Три-четыре колонии необходимо микроскопировать и исследовать на подвижность. В случае, если последней не обнаруживается, их переселяют на среду Олькеницкого, чтобы выделить чистую культуру. При отсутствии характерных колоний шигелл или если не наблюдается вообще никакого роста, необходимо на агар Эндо или Плоскирева производить высев из селенитового бульона. Если типичные колонии присутствуют в достаточном количестве, ставится ориентировочная реакция агглютинации. Используется смесь сывороток Зонне и Флекснера, реакция проходит на стекле.

Дальнейшее исследование

В третий день отмечаются изменения, произошедшие в колониях на среде Ресселя. Если есть культура, которая не разлагает лактозу, а глюкозу сбраживает с образованием кислоты, ее отделяют и исследуют, проводят микроскопию, а также проводят посев на “пестрый ряд”, однако на этот раз развернутый. Так же ставится реакция агглютинации, в целях серологической идентификации.

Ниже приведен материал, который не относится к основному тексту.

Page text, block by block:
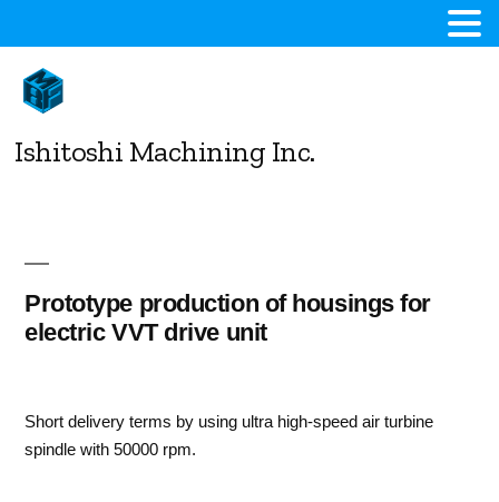
Ishitoshi Machining Inc.
Prototype production of housings for
electric VVT drive unit
Short delivery terms by using ultra high-speed air turbine
spindle with 50000 rpm.
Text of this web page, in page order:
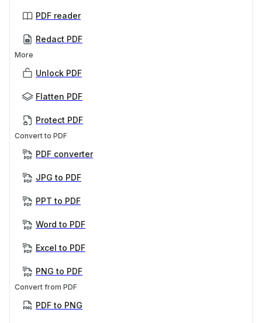
PDF reader
Redact PDF
More
Unlock PDF
Flatten PDF
Protect PDF
Convert to PDF
PDF converter
JPG to PDF
PPT to PDF
Word to PDF
Excel to PDF
PNG to PDF
Convert from PDF
PDF to PNG
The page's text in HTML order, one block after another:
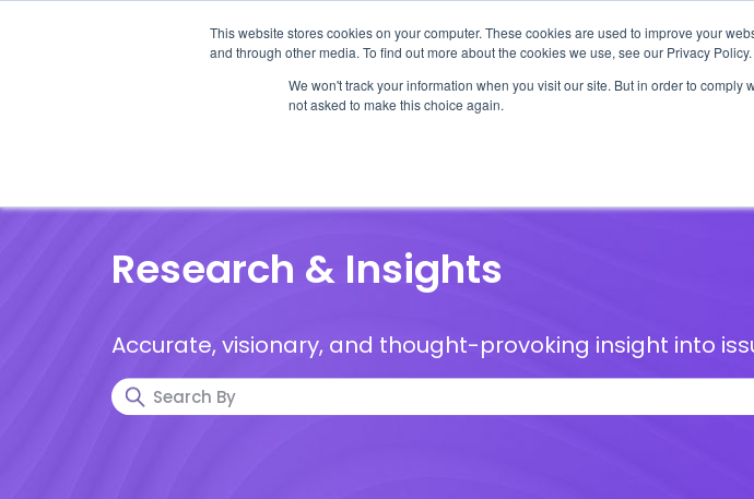
This website stores cookies on your computer. These cookies are used to improve your
and through other media. To find out more about the cookies we use, see our Privacy Policy.
We won't track your information when you visit our site. But in order to
not asked to make this choice again.
Research & Insights
Accurate, visionary, and thought-provoking insight into
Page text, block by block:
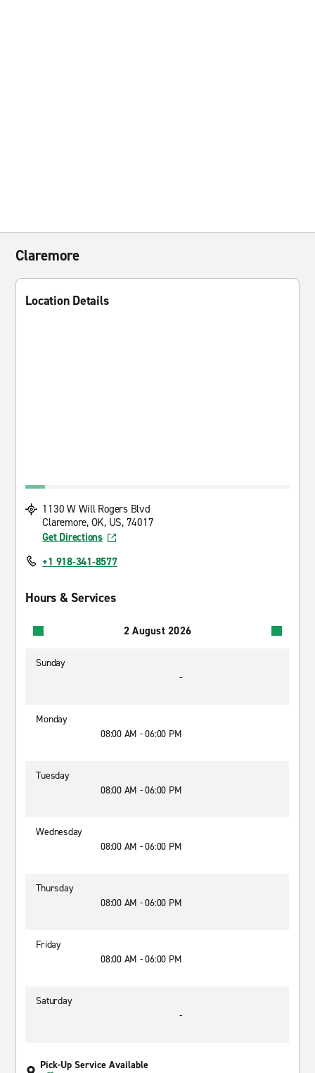
Claremore
Location Details
1130 W Will Rogers Blvd
Claremore, OK, US, 74017
Get Directions
+1 918-341-8577
Hours & Services
2 August 2026
Sunday
-
Monday
08:00 AM - 06:00 PM
Tuesday
08:00 AM - 06:00 PM
Wednesday
08:00 AM - 06:00 PM
Thursday
08:00 AM - 06:00 PM
Friday
08:00 AM - 06:00 PM
Saturday
-
Pick-Up Service Available
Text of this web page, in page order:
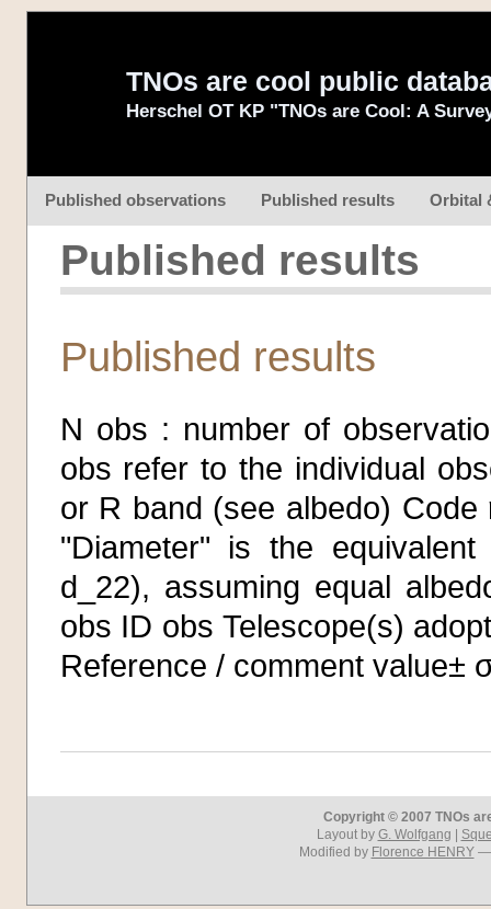
TNOs are cool public
Herschel OT KP "TNOs are Cool: A
Published observations Published results Orbital
Published results
Published results
N obs : number of
obs refer to the individual
or R band (see albedo)
"Diameter" is the
d_22), assuming equal
obs ID obs Telescope(s)
Reference / comment value±
Copyright © 2007 TNOs
Layout by G. Wolfgang
Modified by Florence HENRY—
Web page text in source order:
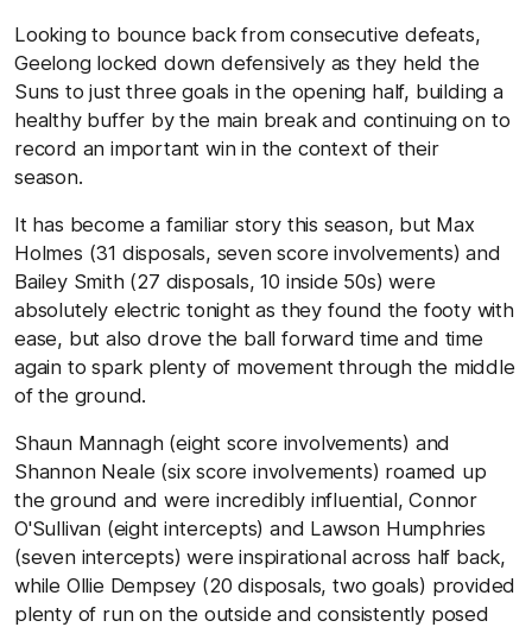
Looking to bounce back from consecutive defeats,
Geelong locked down defensively as they held the
Suns to just three goals in the opening half, building a
healthy buffer by the main break and continuing on to
record an important win in the context of their
season.
It has become a familiar story this season, but Max
Holmes (31 disposals, seven score involvements) and
Bailey Smith (27 disposals, 10 inside 50s) were
absolutely electric tonight as they found the footy with
ease, but also drove the ball forward time and time
again to spark plenty of movement through the middle
of the ground.
Shaun Mannagh (eight score involvements) and
Shannon Neale (six score involvements) roamed up
the ground and were incredibly influential, Connor
O'Sullivan (eight intercepts) and Lawson Humphries
(seven intercepts) were inspirational across half back,
while Ollie Dempsey (20 disposals, two goals) provided
plenty of run on the outside and consistently posed
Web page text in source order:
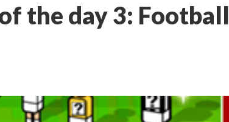
the day 3: Football
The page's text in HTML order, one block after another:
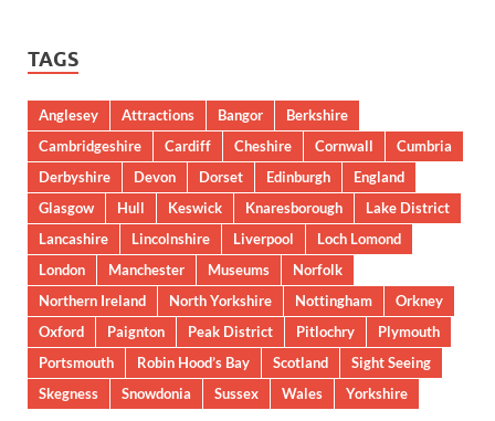
TAGS
Anglesey Attractions Bangor
Berkshire
Cambridgeshire
Cardiff Cheshire Cornwall
Cumbria
Derbyshire
Devon Dorset Edinburgh
England
Glasgow
Hull Keswick Knaresborough
Lake District
Lancashire
Lincolnshire Liverpool
Loch Lomond
London
Manchester Museums
Norfolk
Northern Ireland
North Yorkshire Nottingham
Orkney
Oxford
Paignton Peak District Pitlochry
Plymouth
Portsmouth
Robin Hood’s Bay Scotland
Sight Seeing
Skegness
Snowdonia Sussex Wales Yorkshire
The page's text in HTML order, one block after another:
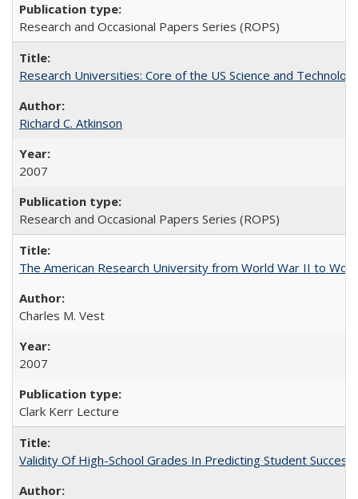
Research and Occasional Papers Series (ROPS)
Research Universities: Core of the US Science and
Richard C. Atkinson
2007
Research and Occasional Papers Series (ROPS)
The American Research University from World War II to
Charles M. Vest
2007
Clark Kerr Lecture
Validity Of High-School Grades In Predicting Student
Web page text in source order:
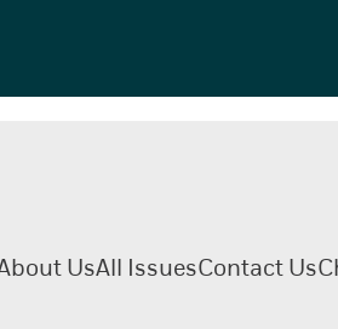
UsAll IssuesContact Us
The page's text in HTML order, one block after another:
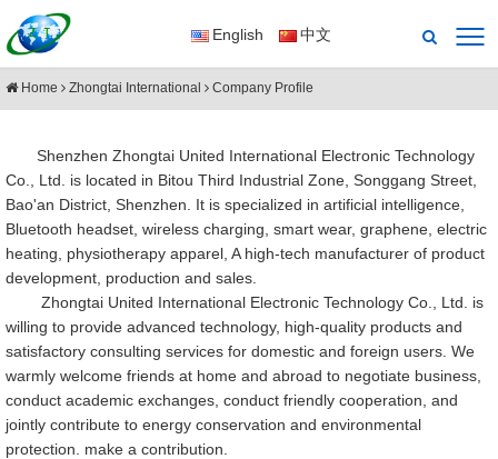
English 中文
Home Zhongtai International Company Profile
Shenzhen Zhongtai United International Electronic Technology
Co., Ltd. is located in Bitou Third Industrial Zone, Songgang Street,
Bao'an District, Shenzhen. It is specialized in artificial intelligence,
Bluetooth headset, wireless charging, smart wear, graphene, electric
heating, physiotherapy apparel, A high-tech manufacturer of product
development, production and sales.
Zhongtai United International Electronic Technology Co., Ltd. is
willing to provide advanced technology, high-quality products and
satisfactory consulting services for domestic and foreign users. We
warmly welcome friends at home and abroad to negotiate business,
conduct academic exchanges, conduct friendly cooperation, and
jointly contribute to energy conservation and environmental
protection. make a contribution.
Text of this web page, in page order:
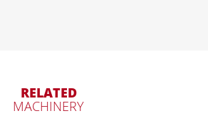
RELATED
MACHINERY
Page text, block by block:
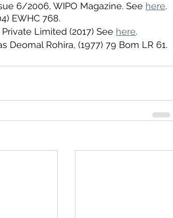
6/2006, WIPO Magazine. See here.
EWHC 768.
Limited (2017) See here.
Deomal Rohira, (1977) 79 Bom LR 61.
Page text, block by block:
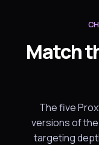
Match
The five
versions of
targeting
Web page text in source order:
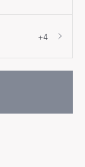
+4
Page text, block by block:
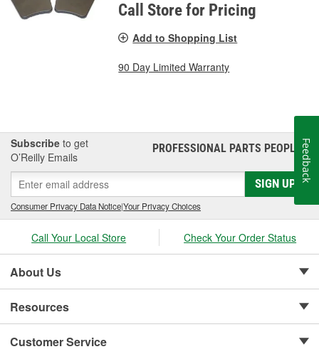
Call Store for Pricing
Add to Shopping List
90 Day Limited Warranty
Subscribe to get
O’Reilly Emails
PROFESSIONAL PARTS PEOPLE®
SIGN UP
Consumer Privacy Data Notice|Your Privacy Choices
Call Your Local Store Check Your Order Status
About Us
Resources
Customer Service
Feedback
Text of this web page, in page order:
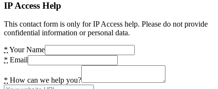
IP Access Help
This contact form is only for IP Access help. Please do not provide
confidential information or personal data.
* Your Name
* Email
* How can we help you?
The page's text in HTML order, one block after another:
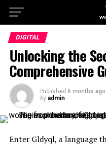
DIGITAL
Unlocking the
Comprehensive
Published 6 months ago
By admin
Enter Gldyql, a language
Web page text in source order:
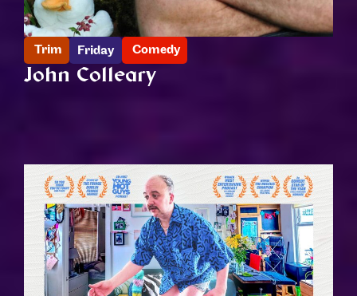
Trim Friday Comedy
John Colleary
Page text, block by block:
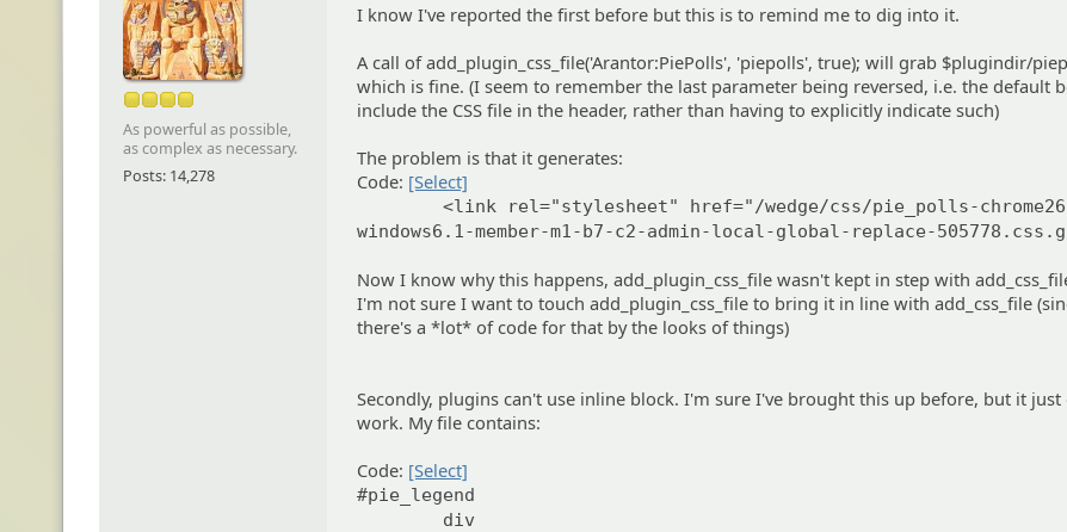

В последний день можно сделать заключение на основании изменений в “пестром ряду” (происходит ли ферментация углеводов), а так же подводятся итоги реакции агглютинации.

Хранение и приготовление

Приготовление агара Плоскирева происходит таким образом:

1. 55 г сухого вещества размешивают в литре дистиллированной воды.
2. Кипятят в течение двух-трех минут, до тех пор, пока агар полностью не расплавится.
3. Разливают в чашки Петри (стерильность необязательна) слоем в 5-6 мм.
4. Чашки оставляют открытыми на полтора часа при комнатной температура (18-25 градусов). По истечении этого времени среда достаточно застынет и подсушится.

Среда Плоскирева светочувствительная и гигроскопична. Порошок необходимо хранить в герметичной упаковке, относительная влажность воздуха в помещении не должна превышать 60%. Оптимальная температура для хранения от 2°С до 25°С. Необходимо соблюдать приведенные правила хранения, в ином случае возможны неточные результаты исследований.